此文章仅用于笔者交流学习爬虫技术,如有侵权请联系作者删除
通过fiddler找到评论的url
fiddler是一个抓包软件,这里用的fiddler4.
fiddler4官网
配置好fiddler后,在腾讯视频页面点击查看更多
返回fiddler发现捕获了数据包,
找到评论数据包,右键复制url就得到了评论的url
这里选择的是《权力的游戏第八季》
eg:
https://video.coral.qq.com/filmreviewr/c/upcomment/nilk5fd4bkqdk3a? callback=_filmreviewrcupcommentnilk5fd4bkqdk3a &reqnum=3&source=132&commentid=6523204565596297127&_=1571376131656
https://video.coral.qq.com/filmreviewr/c/upcomment/nilk5fd4bkqdk3a? callback=_filmreviewrcupcommentnilk5fd4bkqdk3a &reqnum=3&source=132&commentid=6534034501152865577&_=1571376131657
第一页的深度评论:
https://video.coral.qq.com/filmreviewr/c/upcomment/nilk5fd4bkqdk3a?callback=filmreviewrcupcommentnilk5fd4bkqdk3a&reqnum=3&source=132&=1571378209126
第二页的深度评论:
https://video.coral.qq.com/filmreviewr/c/upcomment/nilk5fd4bkqdk3a?callback=filmreviewrcupcommentnilk5fd4bkqdk3a&reqnum=3&source=132&commentid=6529339639861532449&=1571378209129
第三页:
https://video.coral.qq.com/filmreviewr/c/upcomment/nilk5fd4bkqdk3a?callback=filmreviewrcupcommentnilk5fd4bkqdk3a&reqnum=3&source=132&commentid=6529032690464222964&=1571378209130
分析url找到加载评论信息的规律
通过老师提示和尝试发现:
·callback、source等参数并不重要
·决定加载对应评论的视频的参数vid
·对加载评论实现“翻页”的必要参数是commentid=
·决定单次加载个数的参数是reqnum=
最后构建的url格式:
https://video.coral.qq.com/filmreviewr/c/upcomment/ (视频ID) ?&reqnum=3&source=132&commentid= (评论ID) &_=1571376131656
打开构建的url发现在评论的json文件中有first和last字段,其中前一页评论的last字段刚好是后一页评论url中的commentid参数的值
可以根据这个实现翻页爬取评论
爬取深度评论代码(不包含子评论)
# encoding = "utf-8"
# Author = Joker-Face
# Date = 2019年10月18日
import urllib
import re
# 构造请求头
headers = {'User-Agent':'Mozilla/5.0 (Windows NT 10.0; Win64; x64; rv:69.0) Gecko/20100101 Firefox/69.0',
'Content-Type':'application/javascript',}
opener = urllib.request.build_opener() # 实例化opener对象
headall = []
for key, value in headers.items():
item = (key, value)
headall.append(item)
opener.addheaders = headall
urllib.request.install_opener(opener) # 将opener安装为全局
vedioId = 'nilk5fd4bkqdk3a' # 声明影片id
commentId = '6529339639861532449' # 声明评论id
#reqnum = 3 # 单次获取评论个数
# 我这里构建的url并没有设置reqnum参数可变,采用了默认值3
loadPath = "C://spider//DeepCommentOfquanyou.txt"

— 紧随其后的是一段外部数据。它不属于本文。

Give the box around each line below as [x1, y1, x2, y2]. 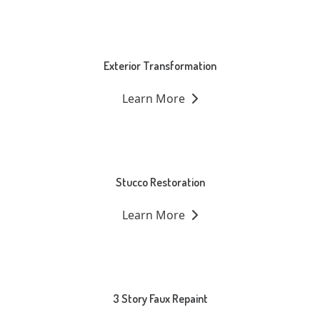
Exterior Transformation [104, 59, 216, 74]
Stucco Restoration [115, 175, 205, 190]
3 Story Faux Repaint [112, 291, 208, 306]
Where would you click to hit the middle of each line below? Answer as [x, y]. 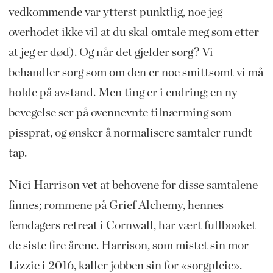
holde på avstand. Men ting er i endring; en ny [123, 93]
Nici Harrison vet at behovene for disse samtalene [133, 186]
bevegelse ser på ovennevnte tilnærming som [120, 113]
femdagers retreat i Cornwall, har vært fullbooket [132, 226]
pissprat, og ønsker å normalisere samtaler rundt [130, 133]
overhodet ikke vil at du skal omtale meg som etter [133, 33]
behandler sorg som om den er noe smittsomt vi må [136, 73]
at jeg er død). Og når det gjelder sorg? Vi [111, 53]
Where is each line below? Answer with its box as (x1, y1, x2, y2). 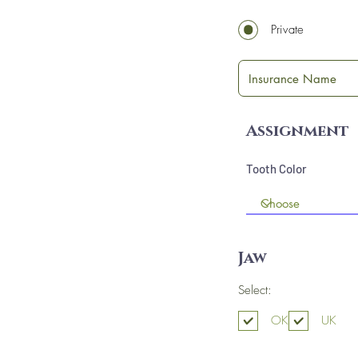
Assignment (246, 121, 349, 141)
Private (271, 21, 304, 38)
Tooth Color (246, 161, 307, 176)
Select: (238, 282, 272, 298)
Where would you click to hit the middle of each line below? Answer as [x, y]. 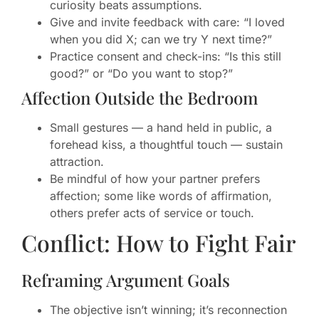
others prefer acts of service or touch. [152, 213]
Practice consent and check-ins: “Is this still [166, 57]
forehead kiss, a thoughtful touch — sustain [166, 145]
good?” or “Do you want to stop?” [141, 74]
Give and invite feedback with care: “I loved [167, 22]
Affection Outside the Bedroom [140, 98]
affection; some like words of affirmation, [161, 196]
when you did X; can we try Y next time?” [161, 40]
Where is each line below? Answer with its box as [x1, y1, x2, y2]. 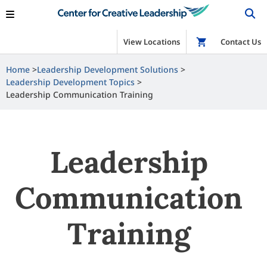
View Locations [123, 36, 180, 47]
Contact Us [221, 36, 261, 47]
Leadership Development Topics [6, 76, 135, 88]
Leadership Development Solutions [37, 64, 178, 75]
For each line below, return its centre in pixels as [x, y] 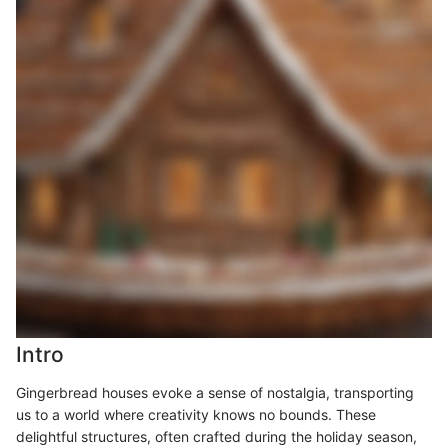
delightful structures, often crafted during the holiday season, [216, 436]
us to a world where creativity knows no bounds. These [196, 414]
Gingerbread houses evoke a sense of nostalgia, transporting [215, 392]
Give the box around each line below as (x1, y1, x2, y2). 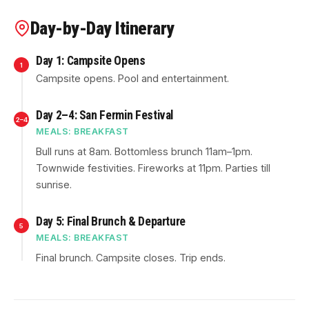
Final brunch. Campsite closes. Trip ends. (36, 252, 226, 263)
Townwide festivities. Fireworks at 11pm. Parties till (36, 162, 270, 174)
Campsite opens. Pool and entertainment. (36, 72, 229, 84)
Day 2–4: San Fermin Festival (36, 108, 174, 122)
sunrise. (36, 179, 72, 190)
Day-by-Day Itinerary (30, 18, 175, 39)
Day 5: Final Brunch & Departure (36, 215, 186, 228)
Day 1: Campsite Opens (36, 54, 146, 68)
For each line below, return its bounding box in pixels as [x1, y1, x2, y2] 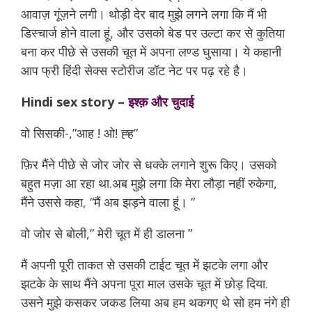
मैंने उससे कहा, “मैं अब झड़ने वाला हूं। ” [21, 194, 195, 210]
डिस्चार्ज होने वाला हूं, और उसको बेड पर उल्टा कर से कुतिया [21, 24, 285, 41]
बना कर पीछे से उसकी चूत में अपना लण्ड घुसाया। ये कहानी [21, 43, 281, 60]
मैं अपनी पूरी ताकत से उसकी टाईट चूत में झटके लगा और [21, 256, 268, 273]
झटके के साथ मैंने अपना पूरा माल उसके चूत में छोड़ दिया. [21, 275, 268, 292]
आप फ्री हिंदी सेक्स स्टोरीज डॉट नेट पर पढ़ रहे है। [21, 62, 248, 79]
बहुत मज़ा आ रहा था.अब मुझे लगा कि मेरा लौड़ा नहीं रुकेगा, [21, 175, 277, 192]
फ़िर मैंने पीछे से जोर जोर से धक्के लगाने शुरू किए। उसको [21, 156, 276, 173]
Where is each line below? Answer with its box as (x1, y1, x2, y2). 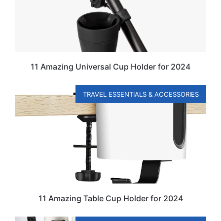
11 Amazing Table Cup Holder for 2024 (38, 193, 183, 204)
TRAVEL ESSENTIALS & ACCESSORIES (83, 90, 199, 98)
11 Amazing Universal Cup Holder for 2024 (31, 62, 190, 72)
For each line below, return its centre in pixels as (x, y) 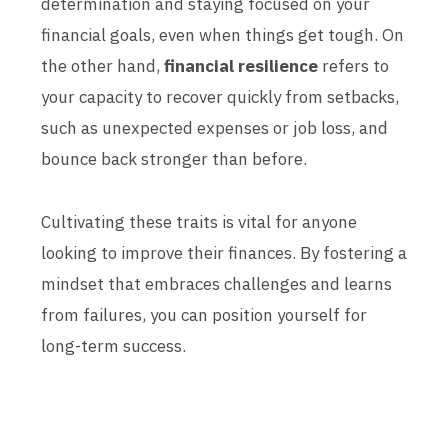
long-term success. (113, 346)
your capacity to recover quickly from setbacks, (220, 97)
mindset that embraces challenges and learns (216, 284)
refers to (353, 66)
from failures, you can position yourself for (204, 315)
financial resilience (241, 66)
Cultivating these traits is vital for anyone (199, 222)
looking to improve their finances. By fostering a (224, 253)
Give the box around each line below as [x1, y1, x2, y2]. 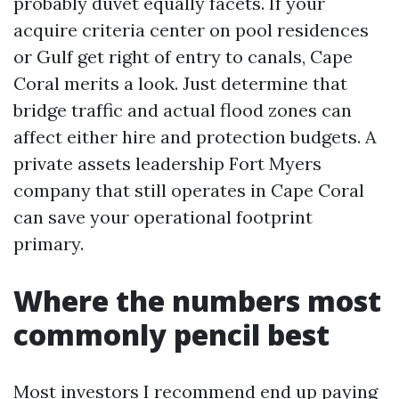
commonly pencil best [13, 315, 330, 354]
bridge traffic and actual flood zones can [13, 99, 352, 121]
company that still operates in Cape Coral [13, 179, 364, 201]
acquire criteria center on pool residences [13, 19, 369, 41]
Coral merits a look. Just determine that [13, 72, 347, 94]
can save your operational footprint [13, 206, 313, 228]
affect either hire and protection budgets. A [13, 126, 377, 148]
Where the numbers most [13, 281, 381, 320]
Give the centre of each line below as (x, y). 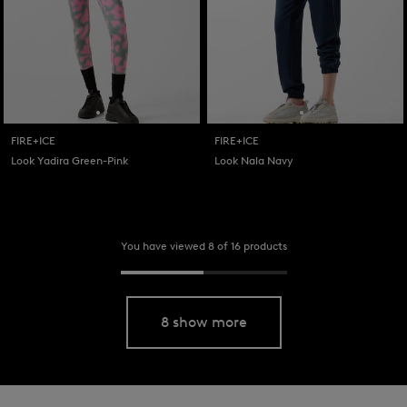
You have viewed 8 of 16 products (203, 246)
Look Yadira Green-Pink (69, 161)
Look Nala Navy (253, 161)
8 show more (203, 323)
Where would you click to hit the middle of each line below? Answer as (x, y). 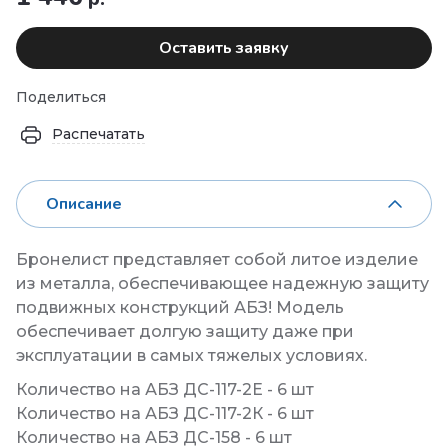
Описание (84, 204)
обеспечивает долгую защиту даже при (185, 332)
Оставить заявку (224, 48)
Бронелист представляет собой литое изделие (217, 260)
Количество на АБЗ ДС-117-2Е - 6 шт (165, 390)
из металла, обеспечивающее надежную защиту (222, 284)
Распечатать (98, 134)
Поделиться (61, 97)
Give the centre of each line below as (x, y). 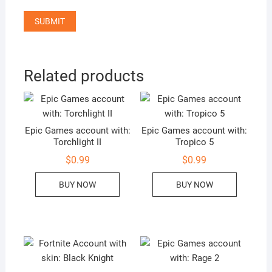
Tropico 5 (194, 142)
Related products (83, 76)
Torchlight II (78, 142)
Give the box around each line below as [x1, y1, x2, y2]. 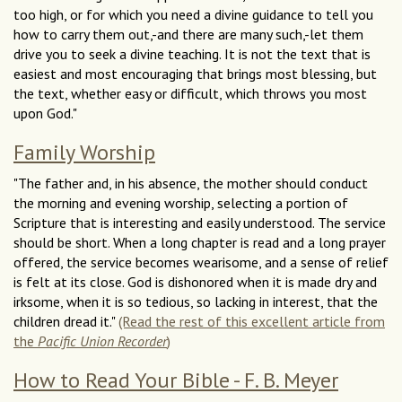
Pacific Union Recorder [38, 332, 167, 351]
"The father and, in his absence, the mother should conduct [13, 174, 368, 193]
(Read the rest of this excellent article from [118, 312, 385, 331]
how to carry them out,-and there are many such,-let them [13, 25, 363, 44]
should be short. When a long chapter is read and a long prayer [13, 233, 386, 252]
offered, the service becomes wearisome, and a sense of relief [13, 253, 389, 272]
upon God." [13, 104, 77, 123]
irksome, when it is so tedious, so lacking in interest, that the [13, 293, 378, 311]
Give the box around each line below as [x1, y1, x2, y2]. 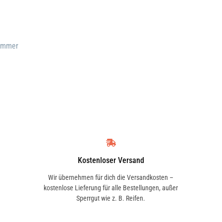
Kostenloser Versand [77, 156, 144, 165]
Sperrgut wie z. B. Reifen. [76, 194, 146, 202]
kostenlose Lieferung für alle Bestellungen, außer [44, 184, 178, 192]
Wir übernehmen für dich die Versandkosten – [48, 173, 174, 181]
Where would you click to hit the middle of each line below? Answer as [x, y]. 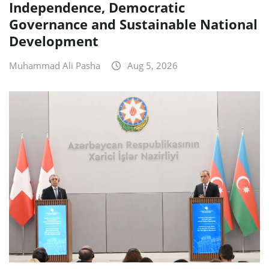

with open(loadPath, "w", encoding="utf-8") as f:
for thisPage in range(10):
try:
print("当前第" + str(thisPage) + "页")
thisurl = 'https://video.coral.qq.com/filmreviewr/c/upcomment/' + vedioId + '?&reqnum=3&source=132&commentid=' + commentId + '&_=1571376131656'
data = urllib.request.urlopen(thisurl, timeout=3).read().decode("utf-8", "ignore")
titlePat = '"title":"(.*?)"'
contentPat = '"content":"(.*?)"'
commentIdPat = '"last":"(.*?)"'
allTitle = re.compile(titlePat, re.S).findall(data)
allContent = re.compile(contentPat, re.S).findall(data)
commentId = re.compile(commentIdPat, re.S).findall(data)[0]
for index in range(len(allTitle)):
print("第" + str(index) + "条深度评论标题:\n" + eval('u"' + allTitle[index] + '"') + "\n")
print("第" + str(index) + "条深度评论内容:\n" + eval('u"' + allContent[index] + '"') + "\n")
print("----------------------------------------------------------------\n")
f.write("第" + str(index) + "条深度评论标题:\n" + eval('u"' + allTitle[index] + '"') + "\n")
f.write("第" + str(index) + "条深度评论内容:\n" + eval('u"' + allContent[index] + '"') + "\n")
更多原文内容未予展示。